Compared to linfa's KMeans algorithm, the DBSCAN implementation is able to operate directly on a ndarray Array2 data structure, so there's no need to convert it into the linfa-native Dataset type first. It's also worth pointing out that choosing the chosen parameters often take some experimentation and tuning before they produce results that actually make sense. This is one of the areas where data visualization can be really valuable; it is helpful in developing some spatial intuition about your data set and understand how your choice of hyperparameters will affect the results produced by the algorithm.


#![allow(unused)]
fn main() {
    // Compared to linfa's KMeans algorithm, the DBSCAN implementation can operate
    // directly on an ndarray `Array2` data structure, so there's no need to convert it
    // into the linfa-native `Dataset` first.
    let min_points = 20;
    let clusters = Dbscan::params(min_points)
        .tolerance(0.6)
        .transform(&data)
        .unwrap();
    println!("{:#?}", clusters);
}

We'll skip over setting up ChartBuilder struct and drawing areas from the plotters crate, since it's exactly the same as in the KMeans example.

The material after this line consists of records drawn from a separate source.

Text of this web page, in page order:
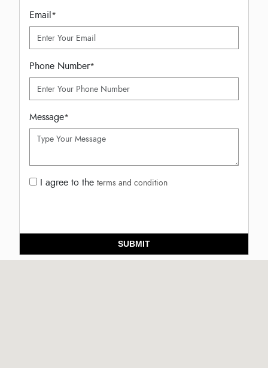
Email*
Phone Number*
Message*
I agree to the terms and condition
SUBMIT
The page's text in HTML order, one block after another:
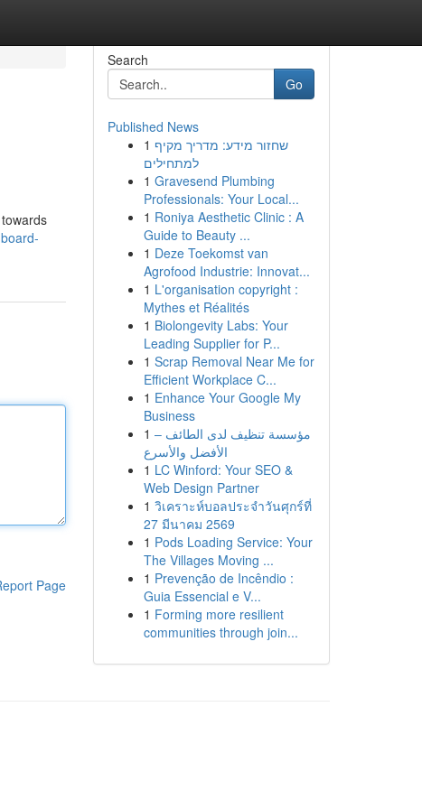
Page
Search
Go
Published News
1 שחזור מידע: מדריך מקיף
למתחילים
1 Gravesend Plumbing
Professionals: Your Local...
1 Roniya Aesthetic Clinic : A
Guide to Beauty ...
1 Deze Toekomst van
Agrofood Industrie: Innovat...
1 L'organisation copyright :
Mythes et Réalités
1 Biolongevity Labs: Your
Leading Supplier for P...
1 Scrap Removal Near Me for
Efficient Workplace C...
1 Enhance Your Google My
Business
1 مؤسسة تنظيف لدى الطائف –
الأفضل والأسرع
1 LC Winford: Your SEO &
Web Design Partner
1 วิเคราะห์บอลประจำวันศุกร์ที่
27 มีนาคม 2569
1 Pods Loading Service: Your
The Villages Moving ...
1 Prevenção de Incêndio :
Guia Essencial e V...
1 Forming more resilient
communities through join...

Remember how we mentioned DBSCAN is an algorithm that can exclude noise? That's particularly important for the pattern-matching in this case, since we're almost guaranteed to end up with some values that don't fit nicely into any of our expected clusters. Since we generated an artificial dataset, we know the number of clusters that should be generated, and where they're located. However, that won't always be the case. In that situation, we could instead examine the number of clusters afterwards, create a colormap using custom RGB colors which matches the highest number of clusters, and plot it that way.


#![allow(unused)]
fn main() {
    for i in 0..data.shape()[0] {
        let coordinates = data.slice(s![i, 0..2]);

        let point = match clusters[i] {
            Some(0) => Circle::new(
                (coordinates[0], coordinates[1]),
                3,
                ShapeStyle::from(&RED).filled(),
            ),
            Some(1) => Circle::new(
                (coordinates[0], coordinates[1]),
                3,
                ShapeStyle::from(&GREEN).filled(),
            ),
            Some(2) => Circle::new(
                (coordinates[0], coordinates[1]),
                3,
                ShapeStyle::from(&BLUE).filled(),
            ),
            // Making sure our pattern-matching is exhaustive
            // Note that we can define a custom color using RGB
            _ => Circle::new(
                (coordinates[0], coordinates[1]),
                3,
                ShapeStyle::from(&RGBColor(255, 255, 255)).filled(),
            ),
        };

        root_area
            .draw(&point)
            .expect("An error occurred while drawing the point!");
    }
}

As a result, we then get the following chart, where each cluster is uniquely identified, and some of the random noise associated with the dataset is discarded.

DBSCAN
1

This code for this comparison is actually separate from the main DBSCAN example. It can be found at examples/clustering_comparison.rs.